**SUPPLIED RECORDS**:
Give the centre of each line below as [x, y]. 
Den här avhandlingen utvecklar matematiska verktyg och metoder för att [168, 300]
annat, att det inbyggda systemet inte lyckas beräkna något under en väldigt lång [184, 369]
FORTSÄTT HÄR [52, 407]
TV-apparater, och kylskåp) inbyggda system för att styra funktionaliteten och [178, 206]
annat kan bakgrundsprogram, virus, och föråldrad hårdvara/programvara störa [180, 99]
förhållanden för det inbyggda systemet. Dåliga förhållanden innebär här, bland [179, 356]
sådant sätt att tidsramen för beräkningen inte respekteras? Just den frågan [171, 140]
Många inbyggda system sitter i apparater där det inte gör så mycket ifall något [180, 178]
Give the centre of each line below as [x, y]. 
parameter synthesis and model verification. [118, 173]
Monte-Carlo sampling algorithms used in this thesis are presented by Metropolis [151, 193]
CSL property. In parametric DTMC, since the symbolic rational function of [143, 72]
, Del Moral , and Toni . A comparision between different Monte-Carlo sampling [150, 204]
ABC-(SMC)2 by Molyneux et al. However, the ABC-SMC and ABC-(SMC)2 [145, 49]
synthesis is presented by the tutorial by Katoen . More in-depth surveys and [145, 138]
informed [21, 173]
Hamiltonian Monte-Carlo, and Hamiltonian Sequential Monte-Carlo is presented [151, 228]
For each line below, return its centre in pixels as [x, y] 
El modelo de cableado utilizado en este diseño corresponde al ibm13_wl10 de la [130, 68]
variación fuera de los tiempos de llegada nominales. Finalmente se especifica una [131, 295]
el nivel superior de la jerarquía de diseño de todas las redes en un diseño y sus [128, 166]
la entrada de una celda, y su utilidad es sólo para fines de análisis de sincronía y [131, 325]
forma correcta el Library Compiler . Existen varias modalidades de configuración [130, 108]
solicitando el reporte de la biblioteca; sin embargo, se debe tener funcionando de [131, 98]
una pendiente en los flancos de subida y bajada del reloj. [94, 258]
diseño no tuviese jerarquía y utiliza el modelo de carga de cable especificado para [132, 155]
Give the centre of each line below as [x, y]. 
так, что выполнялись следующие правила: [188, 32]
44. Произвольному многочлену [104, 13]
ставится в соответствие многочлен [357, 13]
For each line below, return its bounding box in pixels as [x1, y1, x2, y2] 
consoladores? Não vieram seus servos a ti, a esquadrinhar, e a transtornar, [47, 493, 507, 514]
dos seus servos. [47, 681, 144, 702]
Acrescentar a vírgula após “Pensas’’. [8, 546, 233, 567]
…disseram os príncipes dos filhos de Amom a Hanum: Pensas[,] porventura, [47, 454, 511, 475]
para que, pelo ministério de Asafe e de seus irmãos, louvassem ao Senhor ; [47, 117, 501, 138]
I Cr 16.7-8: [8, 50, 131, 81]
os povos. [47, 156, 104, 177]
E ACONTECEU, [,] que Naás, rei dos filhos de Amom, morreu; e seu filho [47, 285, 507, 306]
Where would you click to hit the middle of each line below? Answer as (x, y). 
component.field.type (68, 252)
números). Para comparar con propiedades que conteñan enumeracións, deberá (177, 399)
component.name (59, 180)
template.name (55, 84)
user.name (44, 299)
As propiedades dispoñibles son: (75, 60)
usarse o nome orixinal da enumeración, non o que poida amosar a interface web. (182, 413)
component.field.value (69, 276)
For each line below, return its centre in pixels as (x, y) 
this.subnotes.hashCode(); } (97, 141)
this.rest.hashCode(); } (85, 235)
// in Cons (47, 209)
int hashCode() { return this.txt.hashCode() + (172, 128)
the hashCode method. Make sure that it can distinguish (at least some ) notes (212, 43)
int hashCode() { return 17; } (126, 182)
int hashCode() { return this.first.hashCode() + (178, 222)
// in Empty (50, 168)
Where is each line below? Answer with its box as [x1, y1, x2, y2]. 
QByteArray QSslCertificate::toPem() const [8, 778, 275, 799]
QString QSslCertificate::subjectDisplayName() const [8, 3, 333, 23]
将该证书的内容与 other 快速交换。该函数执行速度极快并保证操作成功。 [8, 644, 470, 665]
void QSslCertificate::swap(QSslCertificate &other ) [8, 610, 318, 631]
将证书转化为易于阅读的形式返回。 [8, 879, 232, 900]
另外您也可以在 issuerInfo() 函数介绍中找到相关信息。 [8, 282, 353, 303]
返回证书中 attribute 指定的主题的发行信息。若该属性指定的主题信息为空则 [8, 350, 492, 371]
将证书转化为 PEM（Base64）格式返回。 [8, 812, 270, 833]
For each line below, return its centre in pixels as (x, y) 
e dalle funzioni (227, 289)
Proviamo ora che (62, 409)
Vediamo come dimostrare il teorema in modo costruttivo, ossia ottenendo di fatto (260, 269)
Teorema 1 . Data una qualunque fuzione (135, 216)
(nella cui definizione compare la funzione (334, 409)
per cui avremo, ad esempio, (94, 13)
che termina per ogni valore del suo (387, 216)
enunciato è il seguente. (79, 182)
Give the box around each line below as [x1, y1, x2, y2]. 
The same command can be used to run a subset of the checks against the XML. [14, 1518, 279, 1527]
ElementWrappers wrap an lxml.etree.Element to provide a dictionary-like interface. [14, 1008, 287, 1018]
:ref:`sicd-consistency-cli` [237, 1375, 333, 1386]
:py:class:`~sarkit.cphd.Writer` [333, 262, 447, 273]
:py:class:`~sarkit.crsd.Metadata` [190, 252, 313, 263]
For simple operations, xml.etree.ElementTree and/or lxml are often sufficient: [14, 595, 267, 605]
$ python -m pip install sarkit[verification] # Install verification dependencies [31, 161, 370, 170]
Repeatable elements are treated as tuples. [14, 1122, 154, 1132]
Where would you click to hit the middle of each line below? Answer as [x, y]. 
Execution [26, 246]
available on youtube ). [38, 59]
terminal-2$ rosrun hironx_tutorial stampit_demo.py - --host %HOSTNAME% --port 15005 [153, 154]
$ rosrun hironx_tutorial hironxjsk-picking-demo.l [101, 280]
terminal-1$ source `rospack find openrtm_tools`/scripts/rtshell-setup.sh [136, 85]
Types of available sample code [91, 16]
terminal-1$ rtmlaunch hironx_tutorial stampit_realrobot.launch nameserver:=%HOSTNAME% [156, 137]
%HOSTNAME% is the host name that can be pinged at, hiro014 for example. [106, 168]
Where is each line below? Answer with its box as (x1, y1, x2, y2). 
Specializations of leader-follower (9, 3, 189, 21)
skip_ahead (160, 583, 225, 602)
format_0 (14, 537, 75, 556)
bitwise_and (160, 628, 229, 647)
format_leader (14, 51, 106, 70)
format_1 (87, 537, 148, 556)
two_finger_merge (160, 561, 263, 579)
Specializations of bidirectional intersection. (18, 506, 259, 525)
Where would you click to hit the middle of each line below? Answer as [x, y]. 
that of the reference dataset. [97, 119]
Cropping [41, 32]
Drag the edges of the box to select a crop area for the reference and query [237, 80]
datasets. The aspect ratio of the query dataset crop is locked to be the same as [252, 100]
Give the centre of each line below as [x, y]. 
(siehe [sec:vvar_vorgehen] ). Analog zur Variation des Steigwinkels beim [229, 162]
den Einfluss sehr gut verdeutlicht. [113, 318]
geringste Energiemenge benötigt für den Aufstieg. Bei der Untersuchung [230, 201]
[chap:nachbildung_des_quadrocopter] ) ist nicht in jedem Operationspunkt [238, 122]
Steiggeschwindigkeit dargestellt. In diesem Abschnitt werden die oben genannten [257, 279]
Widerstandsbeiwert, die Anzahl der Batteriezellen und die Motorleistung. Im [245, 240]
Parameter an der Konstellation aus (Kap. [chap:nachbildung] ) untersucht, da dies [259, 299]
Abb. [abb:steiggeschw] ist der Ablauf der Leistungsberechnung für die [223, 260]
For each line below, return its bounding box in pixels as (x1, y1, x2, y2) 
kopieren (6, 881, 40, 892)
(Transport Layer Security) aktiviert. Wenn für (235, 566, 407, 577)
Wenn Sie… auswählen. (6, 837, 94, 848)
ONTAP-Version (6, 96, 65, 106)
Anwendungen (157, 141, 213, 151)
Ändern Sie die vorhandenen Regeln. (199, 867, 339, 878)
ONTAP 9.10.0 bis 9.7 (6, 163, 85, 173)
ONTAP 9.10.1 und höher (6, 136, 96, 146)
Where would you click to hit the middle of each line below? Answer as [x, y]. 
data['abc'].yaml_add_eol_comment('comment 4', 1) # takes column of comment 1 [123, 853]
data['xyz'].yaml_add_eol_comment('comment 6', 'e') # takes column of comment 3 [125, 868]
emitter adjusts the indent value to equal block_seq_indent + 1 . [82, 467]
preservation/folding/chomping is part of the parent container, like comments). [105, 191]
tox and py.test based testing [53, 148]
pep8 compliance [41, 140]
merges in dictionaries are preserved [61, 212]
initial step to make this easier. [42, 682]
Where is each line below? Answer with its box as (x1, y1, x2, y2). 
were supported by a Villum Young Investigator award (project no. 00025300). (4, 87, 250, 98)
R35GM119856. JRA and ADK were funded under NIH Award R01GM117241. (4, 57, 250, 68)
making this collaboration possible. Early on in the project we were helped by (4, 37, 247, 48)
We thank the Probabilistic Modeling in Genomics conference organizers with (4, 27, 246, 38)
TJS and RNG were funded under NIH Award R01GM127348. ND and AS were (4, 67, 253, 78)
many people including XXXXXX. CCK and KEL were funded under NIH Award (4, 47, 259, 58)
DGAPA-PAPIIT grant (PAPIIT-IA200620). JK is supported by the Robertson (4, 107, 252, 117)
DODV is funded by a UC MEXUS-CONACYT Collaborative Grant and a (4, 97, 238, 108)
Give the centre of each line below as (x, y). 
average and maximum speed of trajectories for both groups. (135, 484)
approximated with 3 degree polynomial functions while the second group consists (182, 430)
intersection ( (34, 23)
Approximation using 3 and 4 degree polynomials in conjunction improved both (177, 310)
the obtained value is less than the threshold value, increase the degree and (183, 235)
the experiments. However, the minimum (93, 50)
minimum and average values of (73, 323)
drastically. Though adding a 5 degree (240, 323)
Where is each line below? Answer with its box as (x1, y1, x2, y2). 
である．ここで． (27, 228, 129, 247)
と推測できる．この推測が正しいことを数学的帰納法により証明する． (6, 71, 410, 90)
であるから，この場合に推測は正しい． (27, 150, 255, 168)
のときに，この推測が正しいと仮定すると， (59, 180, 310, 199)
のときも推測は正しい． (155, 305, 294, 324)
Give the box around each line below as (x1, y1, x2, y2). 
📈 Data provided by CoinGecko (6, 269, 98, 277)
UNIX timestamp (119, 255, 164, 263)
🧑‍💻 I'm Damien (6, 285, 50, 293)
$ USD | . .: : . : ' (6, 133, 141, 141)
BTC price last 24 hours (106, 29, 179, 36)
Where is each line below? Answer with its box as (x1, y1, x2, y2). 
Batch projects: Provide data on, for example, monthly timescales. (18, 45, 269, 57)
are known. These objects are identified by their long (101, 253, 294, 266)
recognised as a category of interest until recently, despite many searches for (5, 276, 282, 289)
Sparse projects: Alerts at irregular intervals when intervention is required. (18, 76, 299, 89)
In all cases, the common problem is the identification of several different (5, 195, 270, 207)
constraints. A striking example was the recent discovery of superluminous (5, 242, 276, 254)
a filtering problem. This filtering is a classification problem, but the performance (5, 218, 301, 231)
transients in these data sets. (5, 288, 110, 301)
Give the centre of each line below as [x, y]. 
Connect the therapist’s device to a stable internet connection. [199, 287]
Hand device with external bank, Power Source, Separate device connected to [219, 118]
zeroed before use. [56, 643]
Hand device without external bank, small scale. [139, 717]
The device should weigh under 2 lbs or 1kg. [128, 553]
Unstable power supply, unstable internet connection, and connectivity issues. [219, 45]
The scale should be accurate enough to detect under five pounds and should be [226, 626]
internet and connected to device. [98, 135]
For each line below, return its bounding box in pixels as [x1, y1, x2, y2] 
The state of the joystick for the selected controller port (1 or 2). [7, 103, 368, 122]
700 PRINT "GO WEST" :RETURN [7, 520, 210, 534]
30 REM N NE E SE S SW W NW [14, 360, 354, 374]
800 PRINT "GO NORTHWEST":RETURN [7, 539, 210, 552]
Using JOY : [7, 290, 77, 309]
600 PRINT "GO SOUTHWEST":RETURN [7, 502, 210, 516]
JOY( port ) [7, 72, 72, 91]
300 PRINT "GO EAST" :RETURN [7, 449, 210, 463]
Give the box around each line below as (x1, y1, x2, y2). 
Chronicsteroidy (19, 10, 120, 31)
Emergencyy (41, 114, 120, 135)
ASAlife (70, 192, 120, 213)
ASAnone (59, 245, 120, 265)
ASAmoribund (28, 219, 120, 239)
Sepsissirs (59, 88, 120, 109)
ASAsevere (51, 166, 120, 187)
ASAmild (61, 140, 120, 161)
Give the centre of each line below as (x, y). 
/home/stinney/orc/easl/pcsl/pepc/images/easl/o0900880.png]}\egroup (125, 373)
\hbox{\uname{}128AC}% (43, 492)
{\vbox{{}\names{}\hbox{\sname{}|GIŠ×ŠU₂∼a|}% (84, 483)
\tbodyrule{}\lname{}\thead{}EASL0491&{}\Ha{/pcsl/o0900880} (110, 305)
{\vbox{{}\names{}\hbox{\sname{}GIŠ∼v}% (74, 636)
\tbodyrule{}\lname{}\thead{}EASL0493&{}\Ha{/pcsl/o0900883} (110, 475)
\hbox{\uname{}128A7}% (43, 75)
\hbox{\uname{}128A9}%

**WORK ITEM**:
Only one part of the material above is to be transcribed, namely the lines starting with the line that has "Drag the edges" and going on through the line that has "Ändern Sie die", exactly as they stand.

**EXERCISE RESPONSE**:
Drag the edges of the box to select a crop area for the reference and query [237, 80]
datasets. The aspect ratio of the query dataset crop is locked to be the same as [252, 100]
Give the centre of each line below as [x, y]. 
(siehe [sec:vvar_vorgehen] ). Analog zur Variation des Steigwinkels beim [229, 162]
den Einfluss sehr gut verdeutlicht. [113, 318]
geringste Energiemenge benötigt für den Aufstieg. Bei der Untersuchung [230, 201]
[chap:nachbildung_des_quadrocopter] ) ist nicht in jedem Operationspunkt [238, 122]
Steiggeschwindigkeit dargestellt. In diesem Abschnitt werden die oben genannten [257, 279]
Widerstandsbeiwert, die Anzahl der Batteriezellen und die Motorleistung. Im [245, 240]
Parameter an der Konstellation aus (Kap. [chap:nachbildung] ) untersucht, da dies [259, 299]
Abb. [abb:steiggeschw] ist der Ablauf der Leistungsberechnung für die [223, 260]
For each line below, return its bounding box in pixels as (x1, y1, x2, y2) 
kopieren (6, 881, 40, 892)
(Transport Layer Security) aktiviert. Wenn für (235, 566, 407, 577)
Wenn Sie… auswählen. (6, 837, 94, 848)
ONTAP-Version (6, 96, 65, 106)
Anwendungen (157, 141, 213, 151)
Ändern Sie die vorhandenen Regeln. (199, 867, 339, 878)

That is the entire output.